======== Records to use

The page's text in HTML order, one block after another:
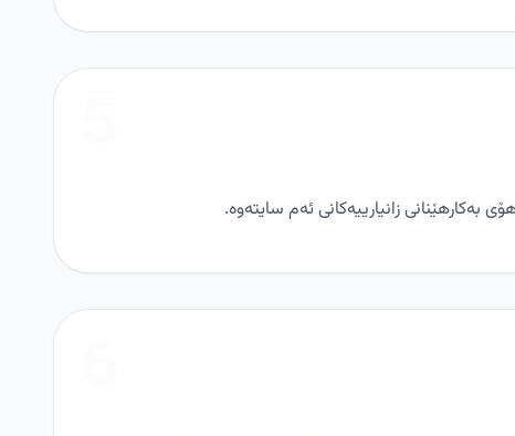
بەکارهێنانی زانیارییەکانی ئەم سایتەوە.
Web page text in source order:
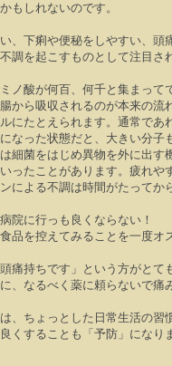
もしれないのです。
、下痢や便秘をしやすい、頭
調を起こすものとして注目さ
ノ酸が何百、何千と集まっ
から吸収されるのが本来の
にたとえられます。通常で
なった状態だと、大きい分子
細菌をはじめ異物を外に出
ったことがあります。疲れや
による不調は時間がたってか
院に行っも良くならない！
品を控えてみることを一度オ
痛持ちです」という方がとて
、なるべく薬に頼らないで痛
、ちょっとした日常生活の習
くすることも「予防」になり
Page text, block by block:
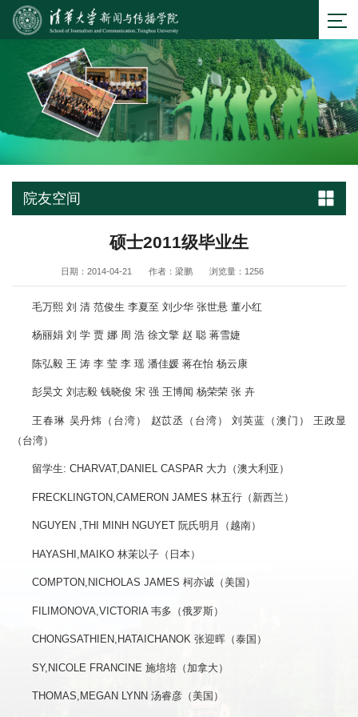
院友空间
硕士2011级毕业生
日期：2014-04-21 作者：梁鹏 浏览量： 1256
毛万熙 刘 清 范俊生 李夏至 刘少华 张世悬 董小红
杨丽娟 刘 学 贾 娜 周 浩 徐文擎 赵 聪 蒋雪婕
陈弘毅 王 涛 李 莹 李 瑶 潘佳媛 蒋在怡 杨云康
彭昊文 刘志毅 钱晓俊 宋 强 王博闻 杨荣荣 张 卉
王春琳 吴丹炜（台湾） 赵苡丞（台湾） 刘英蓝（澳门） 王政显
（台湾）
留学生: CHARVAT,DANIEL CASPAR 大力（澳大利亚）
FRECKLINGTON,CAMERON JAMES 林五行（新西兰）
NGUYEN ,THI MINH NGUYET 阮氏明月（越南）
HAYASHI,MAIKO 林茉以子（日本）
COMPTON,NICHOLAS JAMES 柯亦诚（美国）
FILIMONOVA,VICTORIA 韦多（俄罗斯）
CHONGSATHIEN,HATAICHANOK 张迎晖（泰国）
SY,NICOLE FRANCINE 施培培（加拿大）
THOMAS,MEGAN LYNN 汤睿彦（美国）
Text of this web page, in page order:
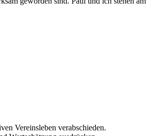
Vereinsleben verabschieden.
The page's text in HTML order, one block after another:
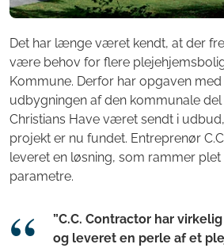
Det har længe været kendt, at der
være behov for flere
Kommune. Derfor har opgaven
udbygningen af den kommunale
Christians Have været sendt i
projekt er nu fundet. Entreprenør
leveret en løsning, som rammer
parametre.
”C.C. Contractor har
og leveret en perle af et
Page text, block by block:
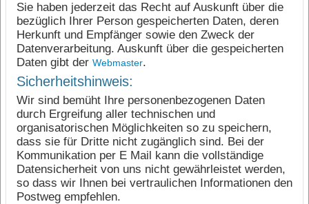
Sie haben jederzeit das Recht auf Auskunft über die
bezüglich Ihrer Person gespeicherten Daten, deren
Herkunft und Empfänger sowie den Zweck der
Datenverarbeitung. Auskunft über die gespeicherten
Daten gibt der Webmaster.
Sicherheitshinweis:
Wir sind bemüht Ihre personenbezogenen Daten
durch Ergreifung aller technischen und
organisatorischen Möglichkeiten so zu speichern,
dass sie für Dritte nicht zugänglich sind. Bei der
Kommunikation per E Mail kann die vollständige
Datensicherheit von uns nicht gewährleistet werden,
so dass wir Ihnen bei vertraulichen Informationen den
Postweg empfehlen.
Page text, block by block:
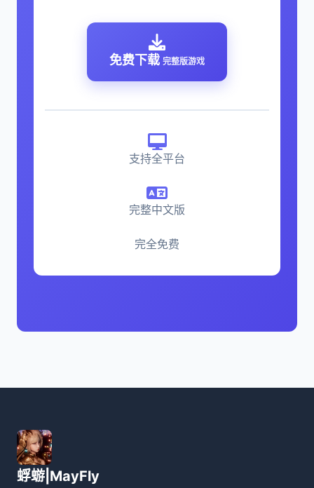
免费下载 完整版游戏
支持全平台
完整中文版
完全免费
蜉蝣|MayFly

================

About this exercise => Filter the lines above, keeping each one that contains the string "Auskunft".

Response to this task =>
Sie haben jederzeit das Recht auf Auskunft über die
Datenverarbeitung. Auskunft über die gespeicherten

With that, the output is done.